Klachtenloket Kinderopvang
Print Friendly, PDF & Email



Commissie: kinderopvang    Categorie: eenzijdige wijziging overeenkomst    Jaartal: 2023
Soort uitspraak: bindend advies   Uitkomst: ongegrond   Referentiecode: 245219/245786

De uitspraak:

Waar gaat de uitspraak over?

Het geschil betreft de eenzijdige wijziging van de overeenkomst door de ondernemer om zwaarwegende reden. De vraag die in deze zaak beantwoord dient te worden is of de ondernemer de plaatsingsovereenkomst eenzijdig mag wijzigen. De ondernemer wil zijn kinderopvanggelegenheid kostendekkend exploiteren, maar dat lukt hem niet meer. In 2023 heeft de ondernemer fors verlies geleden en daarom wil de ondernemer met ingang van 1 januari 2024 alleen nog de opvangmogelijkheid bieden voor schoolweken in combinatie met vakantieopvang gedurende negen weken. Alleen dan hoeft de ondernemer de onderneming niet te beëindigen. Dit voert hij aan als zwaarwegende reden. Het gaat hier dus feitelijk om de vraag of er sprake is van bedrijfseconomische omstandigheden die de continuïteit van het bedrijf van de ondernemer in gevaar brengen. Naar het oordeel van de commissie heeft de ondernemer voldoende aannemelijk gemaakt dat er sprake is van een zwaarwegende reden om de bestaande contracten met ingang van 1 januari 2024 te wijzigen. Door de consument is dat niet (voldoende gemotiveerd) betwist. De commissie is van oordeel dat de klacht van de consument ongegrond is en haar verzoek om het oude contract te laten doorlopen wordt afgewezen.

Volledige uitspraak

Behandeling van het geschil

Partijen zijn overeengekomen dit geschil bij bindend advies door de Geschillencommissie Kinderopvang (verder te noemen: de commissie) te laten beslechten.

De mondelinge behandeling heeft bij wijze van verkorte procedure plaatsgevonden op 22 december 2023 te Utrecht. Partijen zijn bij deze behandeling door middel van een videoverbinding verschenen. De ondernemer werd vertegenwoordigd door de heer [naam], directeur.

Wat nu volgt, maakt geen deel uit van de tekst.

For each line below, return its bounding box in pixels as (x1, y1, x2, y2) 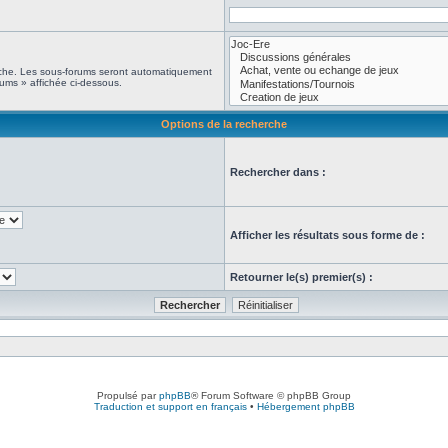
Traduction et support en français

Nadat de inhoudelijke behandeling van het geschil was gesloten, heeft de commissie zich buiten aanwezigheid van partijen over het geschil beraden. Gelet op enerzijds het (spoedeisende) belang van partijen, namelijk om vóór 1 januari 2024 een beslissing over hun geschil te verkrijgen, en anderzijds het feit dat de commissie in verband met de aanstaande feestdagen niet in staat is vóór die datum een schriftelijke en gemotiveerde beslissing te geven en deze aan partijen toe te zenden, heeft de commissie met instemming van partijen en in hun aanwezigheid mondeling uitspraak gedaan over het geschil. Daarbij is met een zeer summiere motivering de beslissing aan partijen meegedeeld onder vermelding dat partijen in de loop van januari 2024 de beslissing met een uitgebreide motivering zullen ontvangen.

Onderwerp van het geschil

Het geschil betreft de vraag of de ondernemer eenzijdig de plaatsingsovereenkomst tussen partijen mag wijzigen.

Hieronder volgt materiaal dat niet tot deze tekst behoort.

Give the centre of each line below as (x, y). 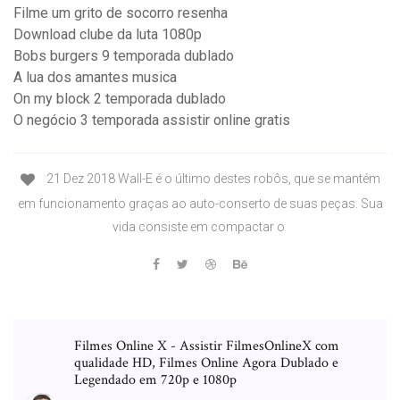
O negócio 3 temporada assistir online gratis (152, 121)
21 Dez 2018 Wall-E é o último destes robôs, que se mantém (212, 179)
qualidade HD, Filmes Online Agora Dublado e (206, 362)
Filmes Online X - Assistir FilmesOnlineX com (207, 346)
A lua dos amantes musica (95, 78)
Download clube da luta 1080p (108, 35)
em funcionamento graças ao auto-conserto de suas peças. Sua (200, 203)
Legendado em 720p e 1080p (155, 379)

Standpunt van de consument

Voor het standpunt van de consument verwijst de commissie naar de overgelegde stukken, daaronder begrepen de stukken die de consument heeft overlegd, nadat zij voor de mondelinge behandeling was uitgenodigd en naar wat zij bij de mondelinge naar voren heeft gebracht. In de kern komt het standpunt op het volgende neer.

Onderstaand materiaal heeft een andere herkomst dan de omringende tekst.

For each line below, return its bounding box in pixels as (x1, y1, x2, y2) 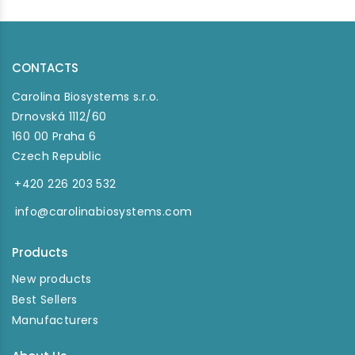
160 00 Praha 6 (12, 128, 97, 144)
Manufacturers (12, 312, 99, 328)
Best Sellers (12, 292, 78, 307)
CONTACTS (12, 59, 78, 76)
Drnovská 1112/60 (12, 109, 107, 124)
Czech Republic (12, 148, 102, 164)
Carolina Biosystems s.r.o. (12, 89, 159, 105)
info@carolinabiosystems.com (14, 204, 193, 219)
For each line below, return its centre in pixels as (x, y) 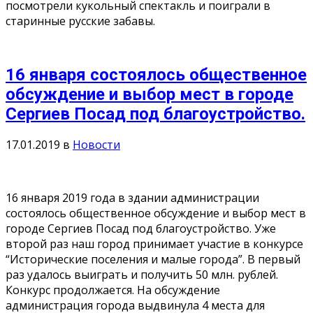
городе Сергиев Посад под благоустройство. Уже (141, 229)
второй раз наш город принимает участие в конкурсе (154, 244)
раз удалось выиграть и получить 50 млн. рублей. (142, 275)
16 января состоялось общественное (156, 74)
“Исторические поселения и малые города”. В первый (153, 260)
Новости (96, 145)
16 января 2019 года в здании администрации (132, 198)
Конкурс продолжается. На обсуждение (113, 290)

De consument heeft met de ondernemer een plaatsingsovereenkomst gesloten voor de opvang en verzorging van haar dochter op de dinsdag en donderdag gedurende de schoolweken. De ondernemer wil met ingang van 1 januari 2024 eenzijdig alle contracten met alleen opvang gedurende de schoolweken aanpassen naar contracten inclusief verplichte vakantieopvang gedurende negen weken. Voor de consument betekent dit dat zij voor twee dagen opvang in plaats van 25,08 uur per maand, 42,58 uur per maand aan opvangvergoeding moet betalen, terwijl zij geen vakantieopvang nodig heeft. Door de aanpassing gaan de opvangkosten voor de consument per 1 januari 2024 omhoog van € 275,66 naar € 468,– per maand.  De verhoging van het maandbedrag bedraagt afgerond 70% bruto. In verhouding tot de gestegen kosten is de verhoging van het maandbedrag buiten elke proportie. Netto zal de verhoging niet zo hoog uitvallen.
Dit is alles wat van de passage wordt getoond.